悠々たる三界は純ら苦にして安きことなし

しょうぐうさん
 曇り空の京都東山です。さて、今日は伝教大師さまのお言葉「悠々たる三界(さんがい)は純(もっぱ)ら苦にして安きことなし」です。

 伝教大師さまは19才で比叡山に登られ、それから12年間ひたすら学問と修行に励まれました。これはその頃に書かれた「願文」のはじめにあるお言葉です。悠々は「はてもない」かたち、三界(欲界・色界・色界)は、要するに我々の住むこの世界のことです。 世界は果てもなく広いけれども、結局は苦しいもの、思う様にならないものだと、大師は率直に仰ったのです。  
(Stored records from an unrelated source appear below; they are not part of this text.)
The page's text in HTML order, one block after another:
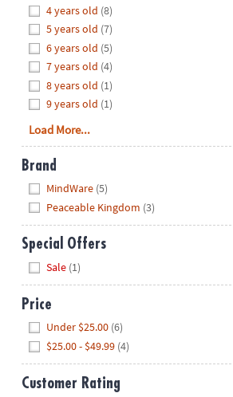
We're
here
help.
Feel
free
contact
us
with
any
questions
or
concerns.
4 years old (8)
5 years old (7)
6 years old (5)
7 years old (4)
8 years old (1)
9 years old (1)
Load More...
Brand
MindWare (5)
Peaceable Kingdom (3)
Special Offers
Sale (1)
Price
Under $25.00 (6)
$25.00 - $49.99 (4)
Customer Rating
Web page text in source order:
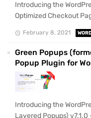
Introducing the
Optimized Checkout
February 8, 2021
Green Popups
Popup Plugin for
Introducing the
Layered Popups)
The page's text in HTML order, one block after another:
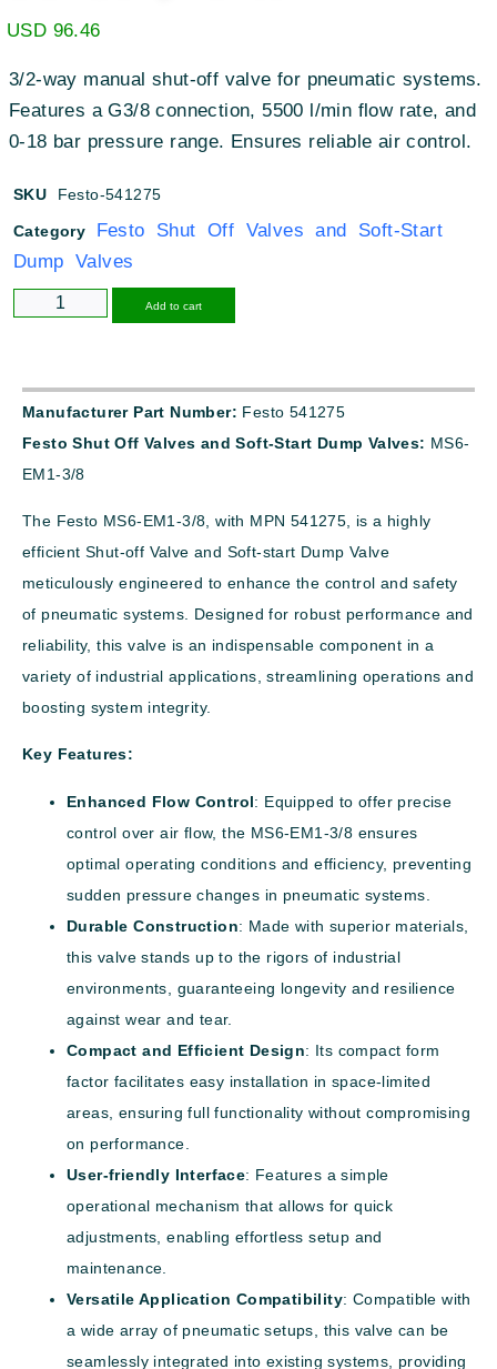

 たしかに、私たちの期待通りに行かないことばかりです。 何故でしょうか? 世の中は日々あらゆる物事が絶えず変化して行きます。ところが私たちは、そのことが頭では分っているのに、自分勝手な欲望を満たそうとします。いつまでも若く、美しくありたい、もっとお金持ちになりたい、出世して偉い地位に就きたい、 好きな人ばかりの世界、嫌いな人のいない世界がほしいなどと、それはそれは様々な欲望を持っています。たとえ一時はかなえられたとしても、いつの間にか消えて行きます。決して長続きもしなければ、まして固定化する筈はありません。たまたま思う様になった時は嬉しいのですが、やがて失われてしまえば、かえって、それが悲しみや悩みの種になります。

 「所詮、世の中は私たちの望み通りにはならないものだ」と若い青年最澄さまは見抜かれたのです。そこで苦ばかりだと嘆いていてもどうしようもありません。いかにそこを解決していくのかが根本的な大問題なのです。「伝教大師のお言葉より」今日も楽しい一日を。